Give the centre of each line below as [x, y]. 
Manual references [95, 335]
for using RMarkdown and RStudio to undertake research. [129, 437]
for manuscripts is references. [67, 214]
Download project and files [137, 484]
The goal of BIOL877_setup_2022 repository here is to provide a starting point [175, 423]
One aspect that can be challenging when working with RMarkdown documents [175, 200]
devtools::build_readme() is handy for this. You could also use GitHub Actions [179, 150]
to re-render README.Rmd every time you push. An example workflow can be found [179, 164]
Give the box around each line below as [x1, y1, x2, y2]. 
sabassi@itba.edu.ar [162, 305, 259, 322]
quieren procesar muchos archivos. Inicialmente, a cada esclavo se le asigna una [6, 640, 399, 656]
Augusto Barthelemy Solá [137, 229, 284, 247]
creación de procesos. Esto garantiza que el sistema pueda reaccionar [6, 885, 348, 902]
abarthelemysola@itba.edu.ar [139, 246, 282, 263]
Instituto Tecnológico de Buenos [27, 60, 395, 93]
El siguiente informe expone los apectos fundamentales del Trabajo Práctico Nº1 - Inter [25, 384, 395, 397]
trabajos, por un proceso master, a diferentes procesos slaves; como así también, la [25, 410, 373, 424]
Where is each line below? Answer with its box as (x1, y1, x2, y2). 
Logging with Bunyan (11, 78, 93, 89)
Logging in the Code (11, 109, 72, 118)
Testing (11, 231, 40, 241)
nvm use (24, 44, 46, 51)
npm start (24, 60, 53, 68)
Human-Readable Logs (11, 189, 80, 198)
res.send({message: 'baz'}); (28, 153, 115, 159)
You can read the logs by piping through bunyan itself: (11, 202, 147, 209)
...
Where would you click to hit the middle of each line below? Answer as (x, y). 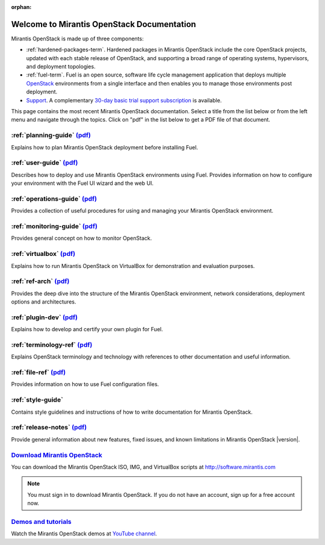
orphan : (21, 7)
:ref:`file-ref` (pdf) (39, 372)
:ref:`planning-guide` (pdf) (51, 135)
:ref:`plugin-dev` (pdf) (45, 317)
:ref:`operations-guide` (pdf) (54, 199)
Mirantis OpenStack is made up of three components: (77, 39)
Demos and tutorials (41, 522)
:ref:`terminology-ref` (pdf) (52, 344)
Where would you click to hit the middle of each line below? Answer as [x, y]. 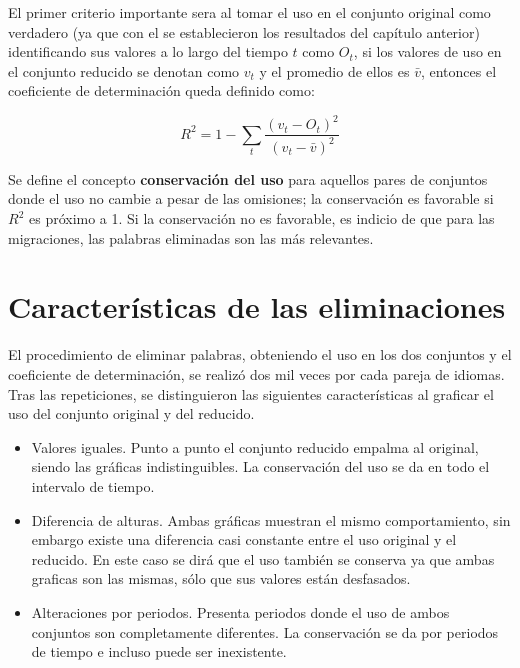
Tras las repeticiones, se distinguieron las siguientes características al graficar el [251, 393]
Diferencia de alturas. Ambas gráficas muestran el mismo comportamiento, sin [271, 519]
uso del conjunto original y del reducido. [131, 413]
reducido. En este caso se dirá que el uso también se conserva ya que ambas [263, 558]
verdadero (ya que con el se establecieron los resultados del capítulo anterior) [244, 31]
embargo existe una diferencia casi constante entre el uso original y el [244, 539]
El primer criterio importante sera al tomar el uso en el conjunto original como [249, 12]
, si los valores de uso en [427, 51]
* * *
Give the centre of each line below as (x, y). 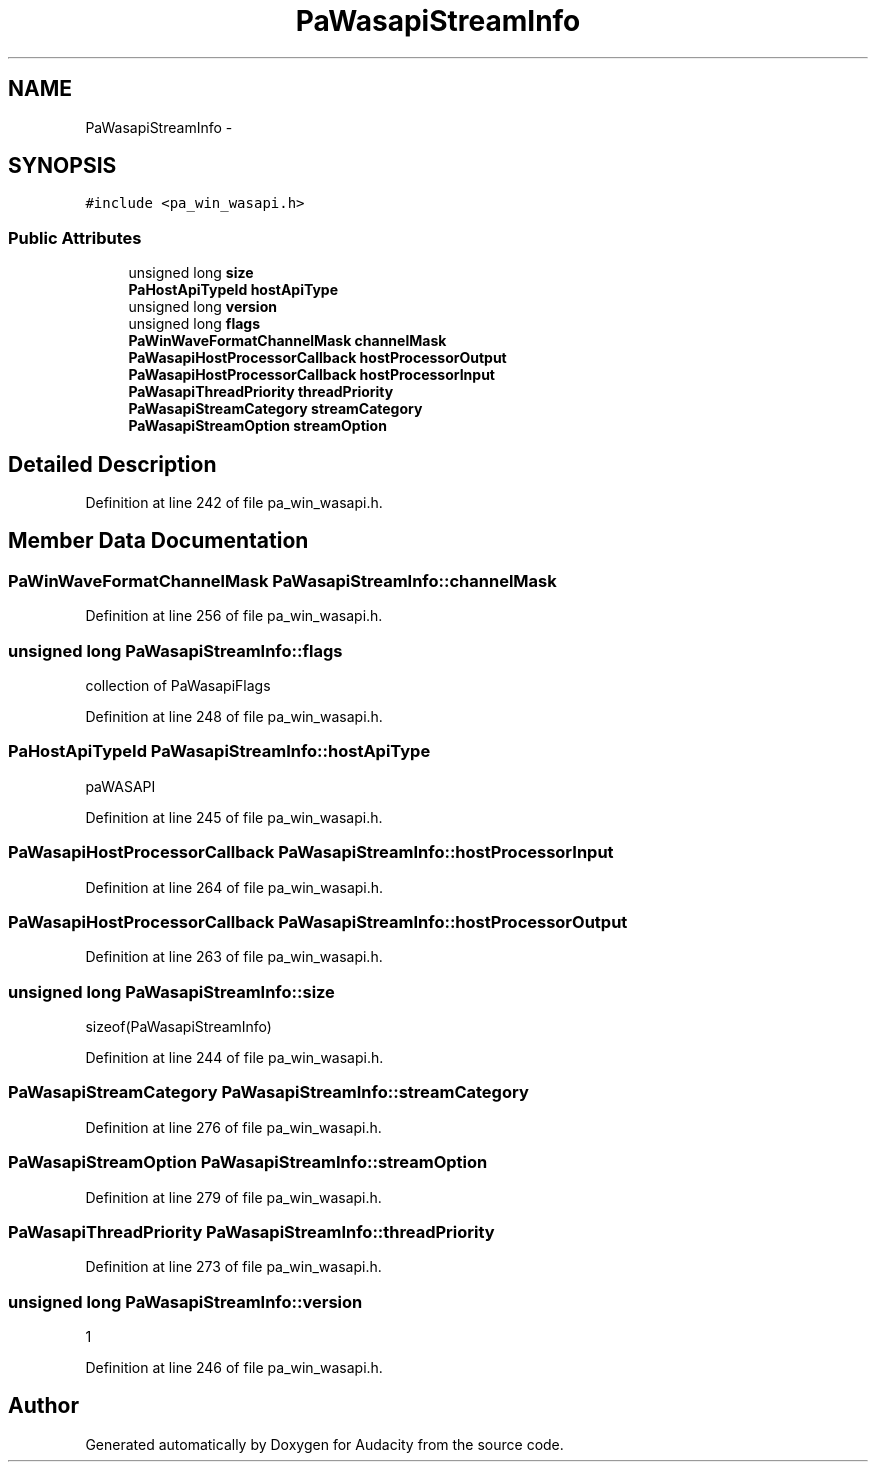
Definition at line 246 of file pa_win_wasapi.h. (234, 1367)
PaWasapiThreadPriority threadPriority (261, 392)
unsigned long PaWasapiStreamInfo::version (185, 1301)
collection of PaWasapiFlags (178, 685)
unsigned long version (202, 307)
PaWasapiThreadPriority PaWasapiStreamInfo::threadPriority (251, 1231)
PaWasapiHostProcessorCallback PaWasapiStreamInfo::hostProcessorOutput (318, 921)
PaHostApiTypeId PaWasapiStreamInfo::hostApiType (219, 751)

= TASK TO CARRY OUT =
Using the entries, return every line where the word "también" can be found.

= RESPONSE FOR THIS EXERCISE =
trabajos, por un proceso master, a diferentes procesos slaves; como así también, la [25, 410, 373, 424]
reducido. En este caso se dirá que el uso también se conserva ya que ambas [263, 558]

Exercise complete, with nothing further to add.